[ASSIGNMENT] The string "alle" may appear in lines of the listing. Report each line where it does.

|---|

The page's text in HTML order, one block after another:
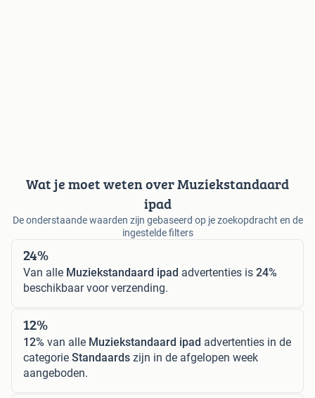
Wat je moet weten over Muziekstandaard
ipad
De onderstaande waarden zijn gebaseerd op je zoekopdracht en de
ingestelde filters
24%
Van alle Muziekstandaard ipad advertenties is 24%
beschikbaar voor verzending.
12%
12% van alle Muziekstandaard ipad advertenties in de
categorie Standaards zijn in de afgelopen week
aangeboden.
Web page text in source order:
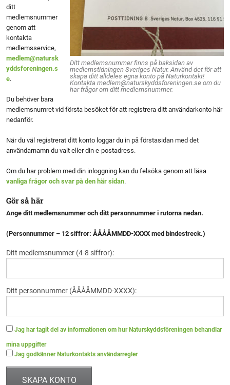
Ditt medlemsnummer finns på baksidan av
medlemstidningen Sveriges Natur. Använd det för att
skapa ditt alldeles egna konto på Naturkontakt!
Kontakta medlem@naturskyddsforeningen.se om du
har frågor om ditt medlemsnummer.
ditt
medlemsnummer
genom att
kontakta
medlemsservice,
medlem@natursk
yddsforeningen.s
e.
Du behöver bara
medlemsnumret vid första besöket för att registrera ditt användarkonto här
nedanför.
När du väl registrerat ditt konto loggar du in på förstasidan med det
användarnamn du valt eller din e-postadress.
Om du har problem med din inloggning kan du felsöka genom att läsa
vanliga frågor och svar på den här sidan.
Gör så här
Ange ditt medlemsnummer och ditt personnummer i rutorna nedan.
(Personnummer – 12 siffror: ÅÅÅÅMMDD-XXXX med bindestreck.)
Ditt medlemsnummer (4-8 siffror):
Ditt personnummer (ÅÅÅÅMMDD-XXXX):
Jag har tagit del av informationen om hur Naturskyddsföreningen behandlar
mina uppgifter
Jag godkänner Naturkontakts användarregler

|---|

[EXERCISE ANSWER]
Van alle Muziekstandaard ipad advertenties is 24%
12% van alle Muziekstandaard ipad advertenties in de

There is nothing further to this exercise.